Dataset entries:
====

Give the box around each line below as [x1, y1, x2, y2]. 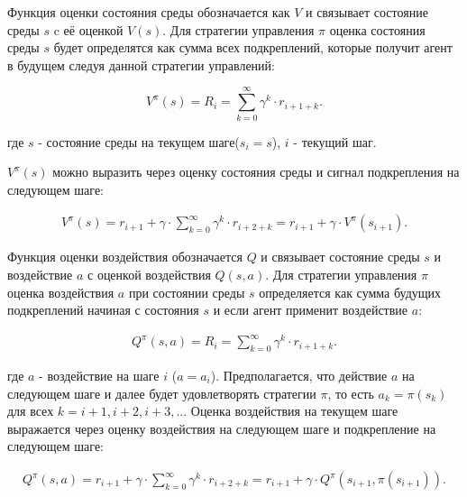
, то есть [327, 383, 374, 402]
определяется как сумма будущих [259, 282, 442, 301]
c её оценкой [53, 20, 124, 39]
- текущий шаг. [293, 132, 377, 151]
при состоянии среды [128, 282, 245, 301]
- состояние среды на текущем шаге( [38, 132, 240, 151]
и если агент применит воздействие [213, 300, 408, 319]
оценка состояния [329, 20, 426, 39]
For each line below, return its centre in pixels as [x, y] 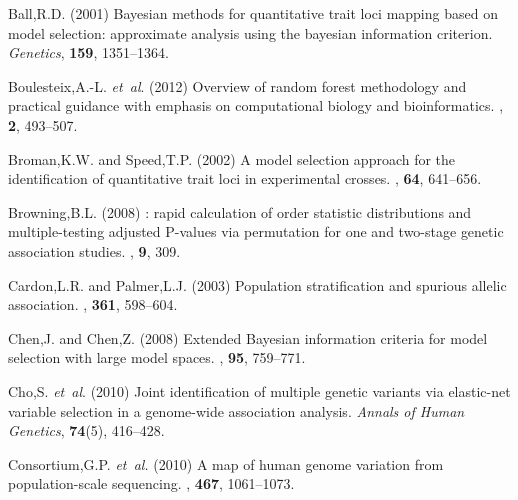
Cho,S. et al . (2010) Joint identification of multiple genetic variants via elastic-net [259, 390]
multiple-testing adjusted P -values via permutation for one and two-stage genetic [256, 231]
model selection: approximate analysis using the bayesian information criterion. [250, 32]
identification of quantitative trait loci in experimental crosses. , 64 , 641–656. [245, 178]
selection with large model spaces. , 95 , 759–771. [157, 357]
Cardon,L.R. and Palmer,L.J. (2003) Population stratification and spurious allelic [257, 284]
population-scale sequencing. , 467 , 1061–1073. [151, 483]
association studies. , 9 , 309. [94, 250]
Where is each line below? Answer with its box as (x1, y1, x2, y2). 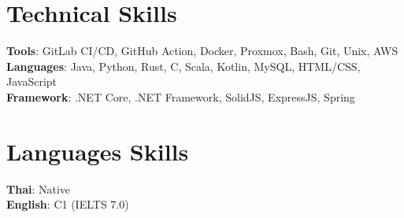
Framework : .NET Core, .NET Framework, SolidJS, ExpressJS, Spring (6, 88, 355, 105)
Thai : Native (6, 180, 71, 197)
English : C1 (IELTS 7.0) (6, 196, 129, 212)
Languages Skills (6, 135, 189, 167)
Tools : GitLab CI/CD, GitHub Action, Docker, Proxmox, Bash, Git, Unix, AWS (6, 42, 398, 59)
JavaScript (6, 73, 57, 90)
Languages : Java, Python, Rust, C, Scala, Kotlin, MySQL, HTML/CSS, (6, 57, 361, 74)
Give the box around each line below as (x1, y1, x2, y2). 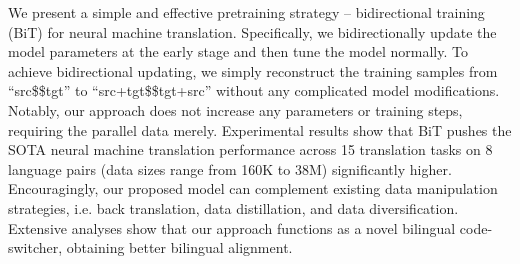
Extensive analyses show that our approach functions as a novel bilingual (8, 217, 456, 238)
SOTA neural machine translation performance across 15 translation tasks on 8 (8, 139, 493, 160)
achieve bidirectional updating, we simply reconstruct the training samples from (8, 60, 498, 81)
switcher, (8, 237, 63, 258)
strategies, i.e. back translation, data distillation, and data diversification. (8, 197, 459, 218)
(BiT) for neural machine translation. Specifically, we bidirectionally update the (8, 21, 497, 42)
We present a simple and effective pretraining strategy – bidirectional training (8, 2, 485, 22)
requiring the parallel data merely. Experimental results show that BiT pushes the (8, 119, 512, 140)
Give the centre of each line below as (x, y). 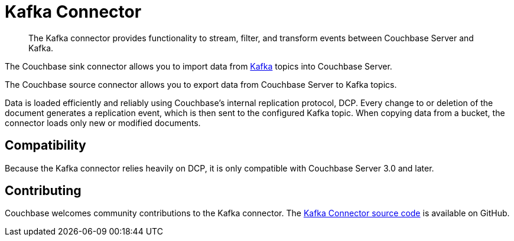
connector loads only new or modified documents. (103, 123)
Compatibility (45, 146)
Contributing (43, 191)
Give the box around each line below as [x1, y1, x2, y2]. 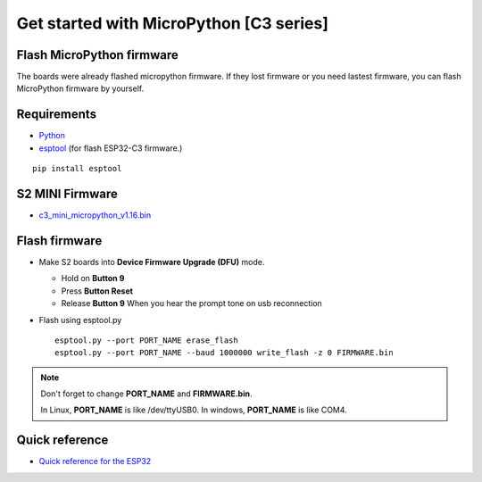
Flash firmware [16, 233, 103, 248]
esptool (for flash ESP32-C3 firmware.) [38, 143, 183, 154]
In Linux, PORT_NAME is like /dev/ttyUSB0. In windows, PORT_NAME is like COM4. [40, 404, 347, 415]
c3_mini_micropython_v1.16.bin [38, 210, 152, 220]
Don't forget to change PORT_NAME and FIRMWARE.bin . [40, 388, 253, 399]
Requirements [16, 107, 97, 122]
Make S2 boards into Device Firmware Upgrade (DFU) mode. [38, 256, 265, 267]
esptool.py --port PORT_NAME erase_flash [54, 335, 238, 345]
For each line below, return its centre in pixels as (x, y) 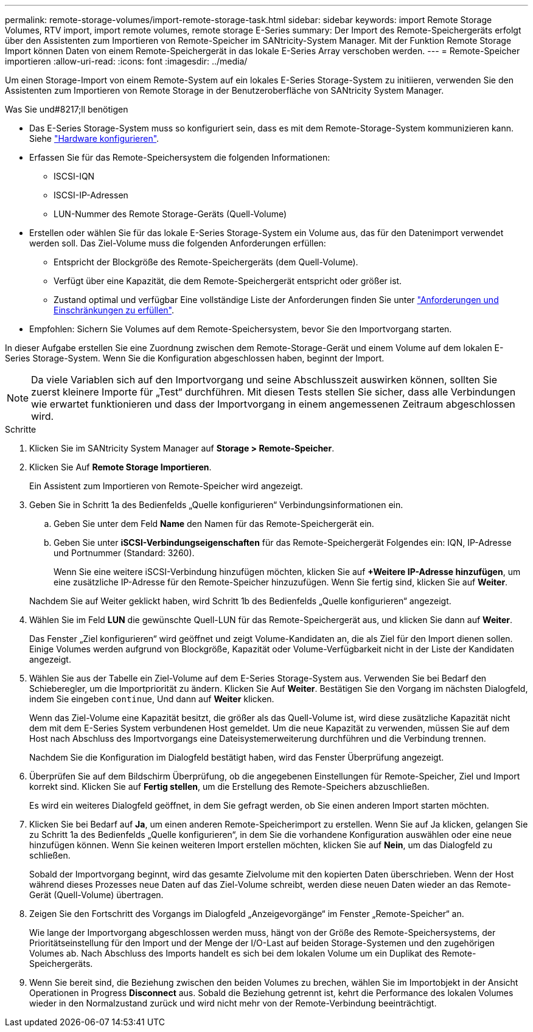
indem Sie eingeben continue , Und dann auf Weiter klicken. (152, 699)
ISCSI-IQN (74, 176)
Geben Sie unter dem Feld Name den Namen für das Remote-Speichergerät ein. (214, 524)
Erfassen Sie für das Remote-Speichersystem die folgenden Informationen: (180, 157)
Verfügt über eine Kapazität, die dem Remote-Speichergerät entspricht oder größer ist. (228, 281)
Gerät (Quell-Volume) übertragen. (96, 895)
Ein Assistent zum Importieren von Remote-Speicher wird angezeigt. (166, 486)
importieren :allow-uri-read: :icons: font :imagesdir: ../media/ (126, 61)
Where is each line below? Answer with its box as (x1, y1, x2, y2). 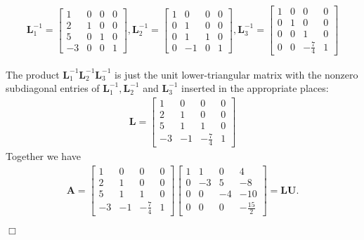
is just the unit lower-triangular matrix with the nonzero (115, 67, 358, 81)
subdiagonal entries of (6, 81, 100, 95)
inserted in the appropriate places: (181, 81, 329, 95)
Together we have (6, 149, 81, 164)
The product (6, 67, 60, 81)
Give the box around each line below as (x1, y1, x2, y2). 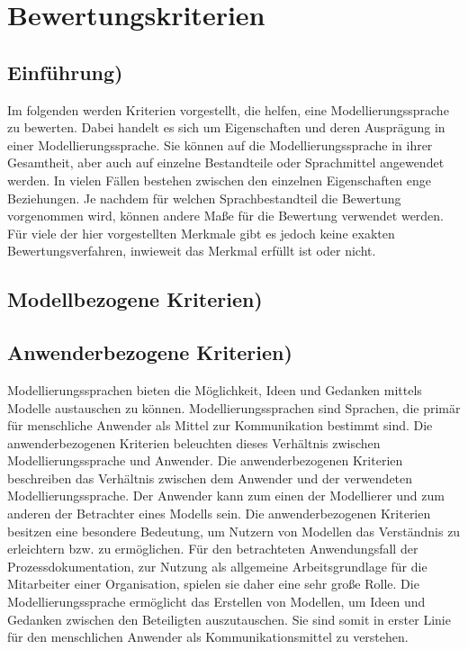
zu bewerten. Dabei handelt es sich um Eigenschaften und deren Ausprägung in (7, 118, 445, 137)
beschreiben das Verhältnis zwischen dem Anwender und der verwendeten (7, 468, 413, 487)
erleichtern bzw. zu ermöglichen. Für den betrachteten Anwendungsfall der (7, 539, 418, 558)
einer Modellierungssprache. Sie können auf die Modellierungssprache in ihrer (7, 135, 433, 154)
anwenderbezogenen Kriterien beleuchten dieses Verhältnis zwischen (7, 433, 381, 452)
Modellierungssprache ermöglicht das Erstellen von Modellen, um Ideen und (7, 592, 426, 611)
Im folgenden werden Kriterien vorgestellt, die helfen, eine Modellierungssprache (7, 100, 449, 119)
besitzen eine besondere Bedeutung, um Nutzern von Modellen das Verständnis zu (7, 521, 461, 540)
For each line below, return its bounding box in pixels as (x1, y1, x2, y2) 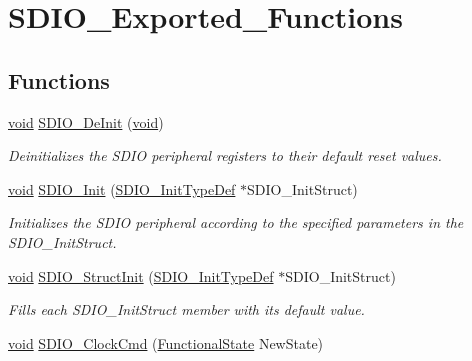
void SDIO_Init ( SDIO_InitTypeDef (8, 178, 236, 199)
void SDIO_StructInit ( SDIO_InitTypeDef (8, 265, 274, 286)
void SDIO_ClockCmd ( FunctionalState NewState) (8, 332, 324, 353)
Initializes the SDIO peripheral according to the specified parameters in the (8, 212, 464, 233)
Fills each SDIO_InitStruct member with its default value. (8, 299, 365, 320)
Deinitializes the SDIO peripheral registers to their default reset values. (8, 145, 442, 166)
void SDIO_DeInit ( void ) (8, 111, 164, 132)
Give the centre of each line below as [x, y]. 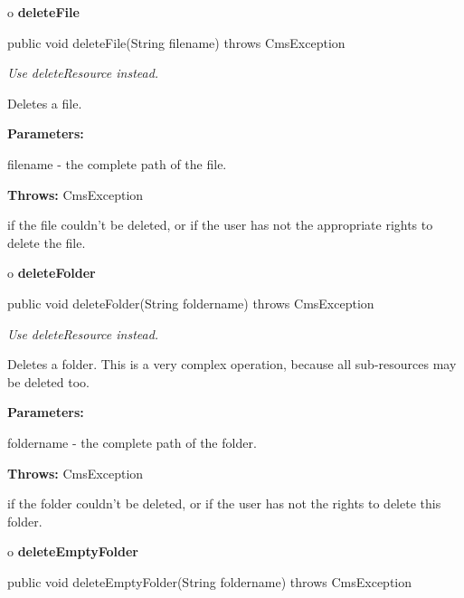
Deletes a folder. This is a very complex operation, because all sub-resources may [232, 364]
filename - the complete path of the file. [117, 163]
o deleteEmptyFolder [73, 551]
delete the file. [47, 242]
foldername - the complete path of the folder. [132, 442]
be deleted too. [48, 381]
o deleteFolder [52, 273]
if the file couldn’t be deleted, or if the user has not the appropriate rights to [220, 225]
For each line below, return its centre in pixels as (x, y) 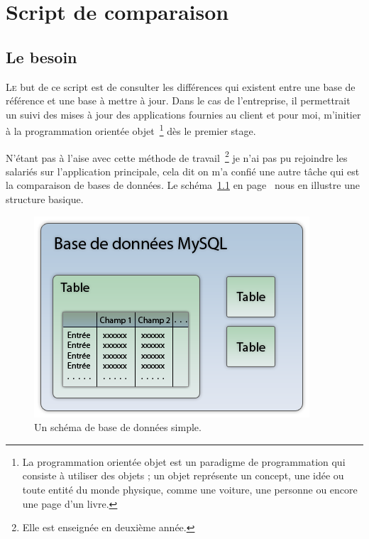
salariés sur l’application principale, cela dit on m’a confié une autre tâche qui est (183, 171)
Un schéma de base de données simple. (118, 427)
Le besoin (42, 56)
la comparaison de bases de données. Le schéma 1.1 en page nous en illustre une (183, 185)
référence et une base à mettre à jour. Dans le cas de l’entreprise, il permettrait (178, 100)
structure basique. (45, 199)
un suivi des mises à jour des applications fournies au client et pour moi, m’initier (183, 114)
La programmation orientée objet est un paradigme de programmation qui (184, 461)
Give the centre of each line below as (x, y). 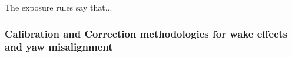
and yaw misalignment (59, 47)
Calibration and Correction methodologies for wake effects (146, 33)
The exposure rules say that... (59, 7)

====

• Exercise description:
Your reply should consist solely of the lines above from the line containing "foldername - the" up to and including the line containing "Un schéma de", reproduced exactly, minus the pictures.

• Response:
foldername - the complete path of the folder. [132, 442]
be deleted too. [48, 381]
o deleteFolder [52, 273]
if the file couldn’t be deleted, or if the user has not the appropriate rights to [220, 225]
For each line below, return its centre in pixels as (x, y) 
salariés sur l’application principale, cela dit on m’a confié une autre tâche qui est (183, 171)
Un schéma de base de données simple. (118, 427)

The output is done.